Whether that makes you more comfortable or not depends at least on whether you believe that congressional and judicial oversight are sufficient. Though one may not agree with where the line was drawn, there was a conscious effort to craft the legislation with nods to protecting individual rights and setting strict limitations. It's right to be concerned, but I don't find that there is authority to generally "bug libraries" or randomly troll through check-out records as the columnist implies.

That there has been an increase in warrants and subpoenas under the act is implied by the increase from 7 to 11 of FISA judges.
posted by dhartung at 9:56 AM on November 6, 2002


Don't worry, more likely than not, your local librarian is looking out for you.
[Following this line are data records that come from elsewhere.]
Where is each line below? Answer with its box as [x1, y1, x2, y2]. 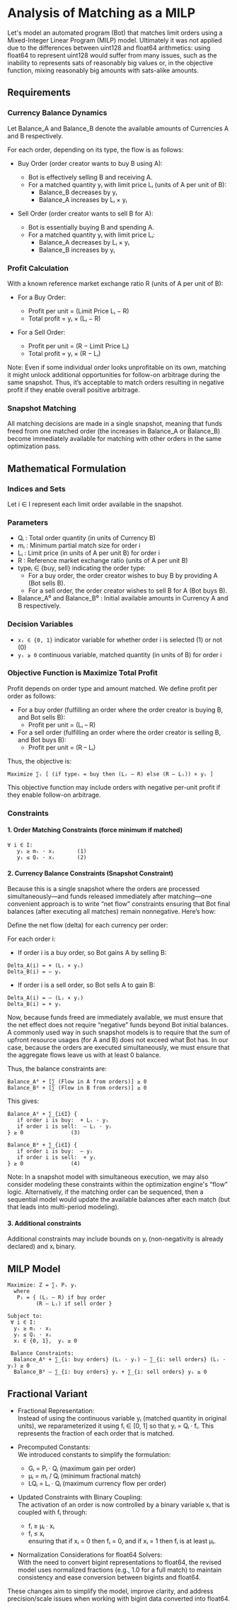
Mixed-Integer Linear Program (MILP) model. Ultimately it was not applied [7, 35, 222, 44]
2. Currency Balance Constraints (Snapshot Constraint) [7, 868, 174, 877]
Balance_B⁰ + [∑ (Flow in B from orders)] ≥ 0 [7, 1085, 147, 1092]
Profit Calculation [7, 263, 69, 273]
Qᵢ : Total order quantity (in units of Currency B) [17, 534, 156, 542]
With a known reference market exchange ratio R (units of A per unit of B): [7, 279, 224, 288]
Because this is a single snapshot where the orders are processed [7, 885, 200, 893]
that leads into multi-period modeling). [7, 1203, 120, 1212]

I've always considered librarians to be up there with cops and firefighters in the "noble, underappreciated professions" category.
posted by oissubke at 10:00 AM on November 6, 2002


dhartung makes good points. It's fine to criticize something, but you should at least criticize what it actually is. In this case, this act does not allow law enforcement to simply show up and ask for your records. As I stated in the earlier thread:

The FBI can not simply walk into a library and ask for your records, or do a search of all users to see whether someone checked out a particular book. If, on the other hand, you are a terrorist suspect, and there is sufficient evidence of that to kick in the government's investigative powers, then your records might be searched to see what kind of books you might have checked out. I can think of types of books that aren't (obviously) illegal, but could provide law enforcement with additional information on which to pursue their investigation.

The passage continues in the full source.